The Board of Directors proposes that the Annual General Meeting resolve on a new long-term share savings programme (“the Programme” or “LTIP 2026”). The Programme is aimed at the Group management and will be implemented after the 2026 Annual General Meeting.

For several years, the Annual General Meeting has resolved to introduce long-term share savings programmes. The three most recent programmes are LTIP 2022, 2024 and 2025, of which LTIP 2024 and 2025 are still outstanding. The programmes have been similar, with performance conditions linked to the total shareholder return on the Company’s shares and to return on capital employed (ROCE). LTIP 2024 and 2025 also include a performance condition linked to the Group’s climate benefit. The programmes have been aimed at Group Management and, every third year, at a slightly broader circle.

The Board of Directors considers the programme to be appropriately designed, and proposes that the 2026 Annual General Meeting adopt a long-term share savings programme with substantially the same conditions as earlier programmes. LTIP 2026 has performance conditions linked to the total return on the Company’s shares and to ROCE, as described below, and includes Group Management.

The overall purpose of the Programme is to maintain a strong alignment of interests between key individuals within the Group and the shareholders and to continue fostering a long-term commitment to Holmen. The Programme is intended to attract and retain employees who are critical to Holmen’s ongoing success. It should be achievable, easy to understand, cost-effective to administer, and simple to communicate.

A. Implementation of a long term share savings programme

The Board of Directors proposes that the Programme be implemented in accordance with the main terms set out below.

  1. The Programme is directed at Group Management, which is divided into the following three categories: the CEO of Holmen (“Group 1”), the Deputy CEO of Holmen (“Group 2”), and the other members of Group Management (“Group 3”). The participants in Groups 1–3 are collectively referred to as the “Participants”.
  2. To participate in the Programme, Participants are required to personally invest in class B shares in Holmen and that these shares are allocated to the Programme (“Savings Shares”)
  3. For each Savings Share, Participants will have the opportunity to be allotted one half (0.5) class B share in Holmen, free of charge, either by Holmen, by another company within the Holmen Group or by a designated third party (“Performance Share I”).
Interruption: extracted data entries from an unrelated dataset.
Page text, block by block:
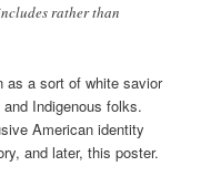
rather than
as a sort of white savior
Indigenous folks.
American identity
and later, this poster.
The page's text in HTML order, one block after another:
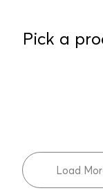
Pick a
Load
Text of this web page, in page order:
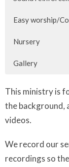
Easy worship/
Nursery
Gallery
This ministry is
the background,
videos.
We record our
recordings so
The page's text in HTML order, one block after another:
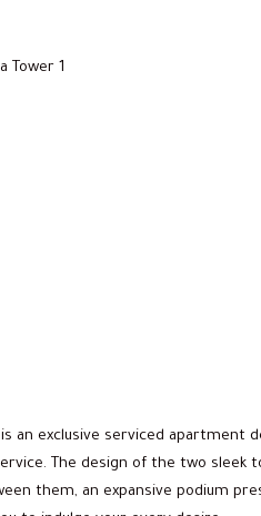
Tower 1
an exclusive serviced apartment
The design of the two
them, an expansive podium
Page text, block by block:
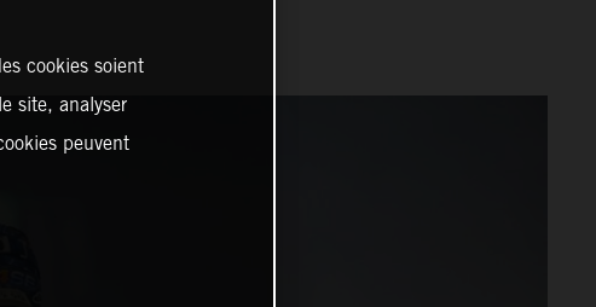
cookies soient
site, analyser
peuvent
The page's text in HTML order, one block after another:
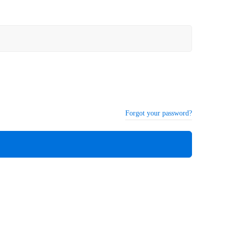
Forgot your password?
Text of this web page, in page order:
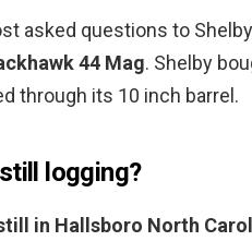
asked questions to
44 Mag. Shelby
through its 10 inch barrel.
logging?
in Hallsboro North
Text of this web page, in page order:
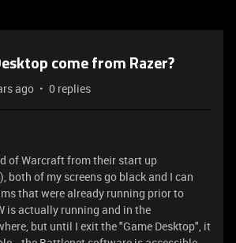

Performance Shares I will be allotted on the condition that the total shareholder return on the Company’s class B shares during 2026–2028 exceeds 10 per cent (“the TSR condition”).
  4. Participants will furthermore have the opportunity, subject to fulfilment of a performance condition as set out below, to be allotted additional class B shares in Holmen, free of charge, either by Holmen, another company within the Holmen Group or a designated third party (“Performance Shares II”). For each Savings Share, the Participant may be allotted Performance Shares II in accordance with the following:
  • Participants in Group 1 may be allotted up to six (6) Performance Shares II;
  • Participants in Group 2 may be allotted up to five (5) Performance Shares II; and
  • Participants in Group 3 may be allotted up to four (4) Performance Shares II.

Allocation of Performance Shares II shall be based on the average return on capital employed1) (ROCE) for the two business areas, Board & Paper and Wood Products, during the 2026, 2027 and 2028 fiscal years (“Financial target”). For Performance Shares II to be awarded, a minimum level of 10 per cent ROCE must be exceeded, and for maximum allocation, a maximum level of 20 per cent ROCE must be achieved. If a level between the minimum and maximum levels is reached, Participants will receive a linear allocation of Performance Shares II.

1) Operating profit/loss (excluding items affecting comparability) expressed as a percentage of average employed capital, as defined in the annual report for each year.

  1. Performance Shares I and II will be allotted after the end of an earning period, which runs from 1 June 2026, until the day of the publication of Holmen’s interim report for the first quarter of 2029 (“Vesting Period”).

The maximum value of the right to receive a Performance Share I or a Performance Share II shall be limited to 200 per cent of the volume-weighted average price of Holmen’s class B share during the five trading days immediately following the day of the publication of Holmen’s interim report for the first quarter of 2026 (“Cap”). If the value of such a right (calculated based on the volume-weighted average price of Holmen’s class B share during the five trading days immediately following the publication of the interim report for the first quarter of 2029, less any dividend resolved by the Annual General Meeting that has not yet been detached from the share) exceeds the Cap, the number of Performance Shares I and Performance Shares II to be allotted shall be proportionally reduced to the extent necessary to ensure that the Cap is not exceeded. This limitation enables control and creates predictability over the maximum scope and cost of the Programme.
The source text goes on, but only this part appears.